Neninthe () is a 2008 Indian Telugu-language action drama film written and directed by Puri Jagannadh.
Ravi Teja and Siya Gautam play the lead roles.
Chakri is the music director. Though the film became an Average at the box-office, The film won three Nandi Awards. The movie eventually gained a cult status in Telugu Cinema. The movie is dubbed in Hindi as Ek Aur Vinashak (2009)

Plot
Ravi works as an assistant director and Narayana as co-director for director Idly Viswanath in the Telugu film industry.
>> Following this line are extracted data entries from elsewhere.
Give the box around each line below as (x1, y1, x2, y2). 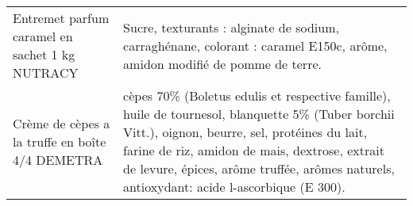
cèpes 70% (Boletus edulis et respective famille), (123, 86, 391, 105)
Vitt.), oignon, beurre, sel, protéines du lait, (123, 123, 368, 141)
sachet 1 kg (13, 45, 75, 63)
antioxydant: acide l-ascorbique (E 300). (123, 177, 345, 196)
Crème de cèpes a (13, 113, 110, 132)
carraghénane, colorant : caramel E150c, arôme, (123, 36, 388, 55)
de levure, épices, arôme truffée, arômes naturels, (123, 159, 395, 177)
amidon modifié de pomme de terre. (123, 54, 322, 73)

During the shooting, Ravi meets Sandhya, a group dancer. Sandhya's sister Surekha marries Rambabu, who harasses her only to exploit Sandhya. Ravi narrates an interesting story to the producer, but the latter is not ready to take the risk with a debutant director like Ravi.

Meanwhile, a rich goon Yadu, who usurps prime lands, casts his eyes on Sandhya, and Rambabu tries to make use of this in his favor. At this juncture, Ravi narrates the story to hero Mallik who also expresses his doubts regarding its feasibility. When Ravi pleads for a chance, he agrees for a trial shoot and they seek the help of Sandhya and other friends. Popular director V. V. Vinayak asks Ravi for a heroine. Having seen Sandhya's performance in the trial shoot, he books her.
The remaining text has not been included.